Tread lightly when stepping into local affairs

In case you missed this, there is a bill calling for the governor to be able to remove members of the Atlanta School Board if they keep chicken fighting among themselves rather than doing their job.

The idea of a governor being able to remove local elected officials is a slippery slope and one which must be tread upon lightly. At first blush one would think this is a local matter and better left to the voters of that particular community.

The difficulty with this position is that a screaming nutcase or mental defective incompetent may have two or three more years to serve before the voters have the opportunity to correct their mistake, and then the damage can take years to repair.

Certainly voters have the option of a recall, but in the real world a recall is a difficult process even for the most sound of reasons.

Naturally, valid reasons must be offered to remove someone from an elected position before their term expires.

Criminal misconduct can certainly be justified, but the question becomes more difficult if you are talking about conduct that may be viewed as incompetence or plain stupidity.
Having elected officials behaving like toddlers or snapping turtles may not seem sufficient grounds for removal but if that behavior paralyzes the operation of a body in carrying out its duties then it may very well be that to have them continuing to serve would be at the long-term detriment of the community.

This is serious business and not an easy call. This is why local elections are so important.

The reality is city councils, county commissions and school boards have more direct everyday impact on your life than the General Assembly or the yahoos in Washington. Yet in many local elections a candidate may get into office with only a handful of votes.

It is not enough for someone to say they are a parent and care about children or that they want to be more involved in the community so they run for a seat on the school board or city council.

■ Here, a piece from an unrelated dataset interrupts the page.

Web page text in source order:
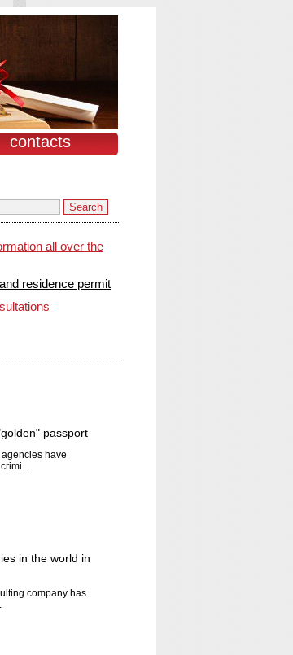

Caring about and wanting to serve your community are important considerations - you certainly do not want to elect someone who doesn't care- but voters should demand more.
Voters should ask if the candidate has an understanding of how government operates, ask about their level of education, inquire about their business or work experience and perhaps most basic of all, do they understand the nature of the position they are seeking and what it calls for them to do.
And believe me, no matter what the office, having a hissy fit or pouting because things don't go your way is not part of the job description.

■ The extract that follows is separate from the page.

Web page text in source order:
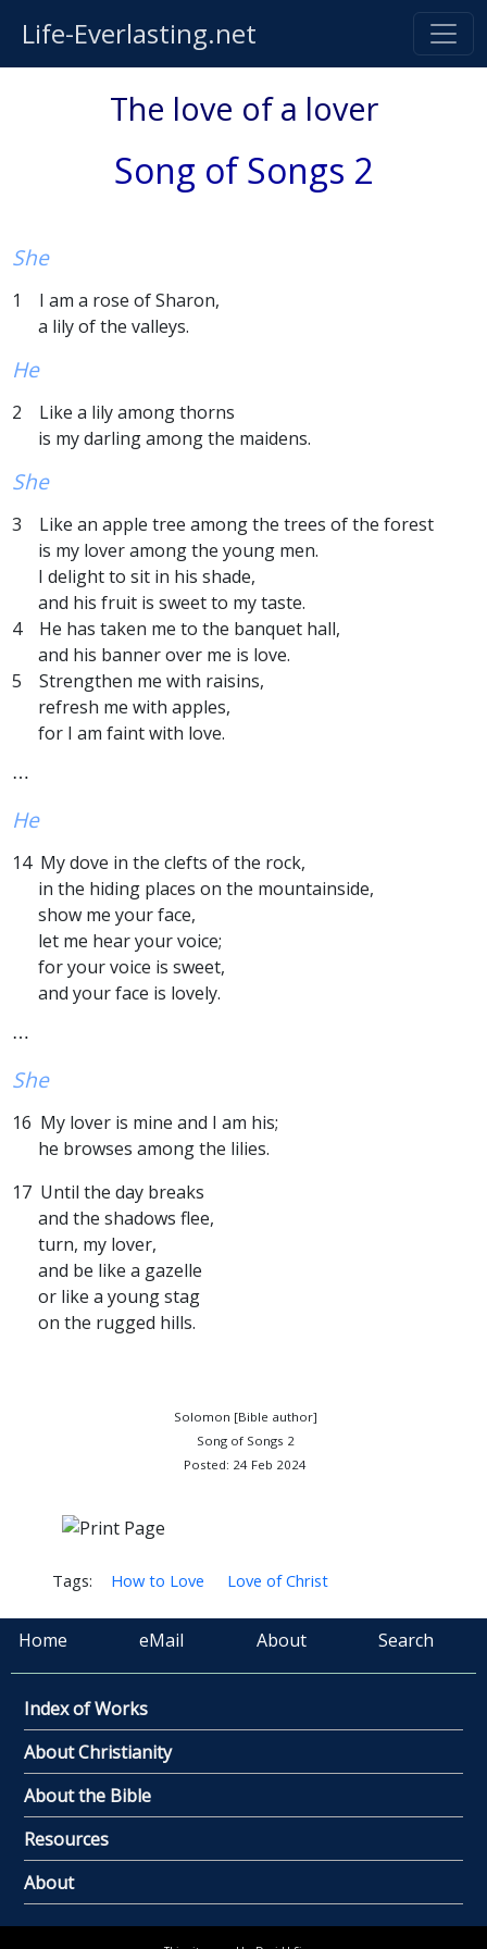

Naturally, this does not mean candidates with all the great looking qualifications cannot turn out to be a blithering idiot. And this is not to say someone who has never served in elected office or with little work experience could not be an excellent public servant.

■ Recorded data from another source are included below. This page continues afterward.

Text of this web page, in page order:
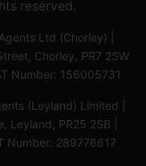
reserved.
Ltd (Chorley) |
Chorley, PR7 2SW
Number: 156005731
(Leyland) Limited |
Leyland, PR25 2SB |
Number: 289776617

But when it comes to selecting the folks who decide who picks up your garbage and when, where a water treatment plant will be located, what your tax assessment is, which school may close, who gets the contract to build a gym or if it is time to buy a new fire truck, it calls for more on the part of the voter than flipping a coin.

If a local elected leader fails in their duty, not as a result of an honest mistake or error of judgment but because of arrogance, petulance and self-aggrandizement, that person needs to be cashiered, and the sooner the better.

Perhaps the saddest thing about a bill allowing the governor to remove locall officials is that such a bill is needed at all.